The World According to Steve
Outsource Magazine

This article originally appeared in Outsource Magazine Issue #24 Summer 2011


He’s a two-time presidential candidate, the editor-in-chief of one of the most influential publications on the planet, and one of America’s most respected political commentators – and now he’s talking exclusively to Outsource. We speak with Steve Forbes about deadlock in Washington, chaos on the currency markets, and what it’ll take to bring the US back into the economic sunshine…

outsource:  Steve, you gave the keynote address at the Sourcing Interests Group Summit in Florida in March; did you feel as a result of the conversations you had, and listening to the thoughts and innovative ideas of those gathered there, that there’s some hope despite the great financial stress that the US is under at the moment? 

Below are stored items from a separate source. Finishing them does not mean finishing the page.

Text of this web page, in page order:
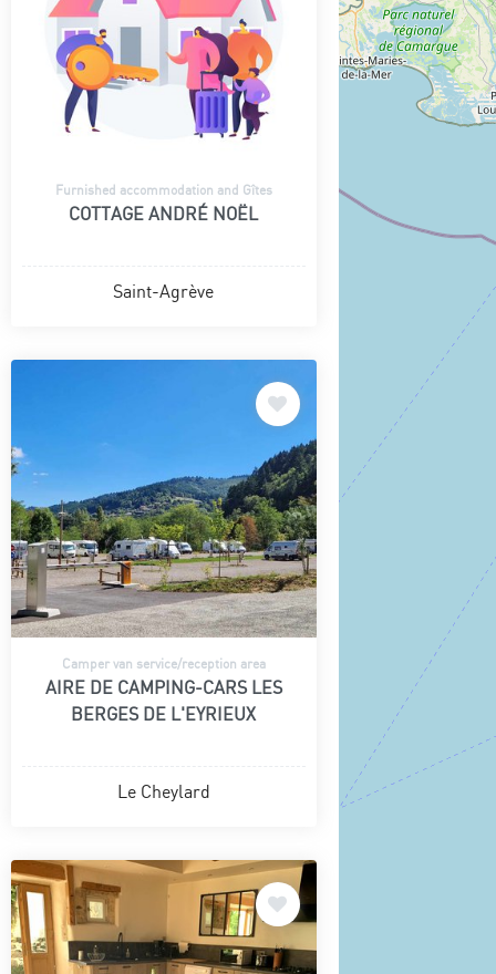
Furnished accommodation and Gîtes
COTTAGE ANDRÉ NOËL
Saint-Agrève
Camper van service/reception area
AIRE DE CAMPING-CARS LES
BERGES DE L'EYRIEUX
Le Cheylard

Steve Forbes: The answer is yes, even though the US government is trying to figure out how to match Greece… The economy itself is growing – not vigorously, but it is moving forward – and the desire of companies to figure out how to do things better, focused on – as Peter Drucker put it – your key attributes and assets instead of doing a lot of other things that are extraneous to your main purpose; those pressures are still working. I think you have to really delineate, and make a separation between, Washington and the rest of the economy; it’s a very jagged picture with the rest of the economy but definitely there are areas that are moving forward.

o: On the subject of Washington: we’ve just had what looked to be a major shutdown of government services averted, at least temporarily; what are your thoughts on that as it relates to the broader economic picture? And do you feel that the government – both sides of Congress – is doing what it should to resolve the crisis? 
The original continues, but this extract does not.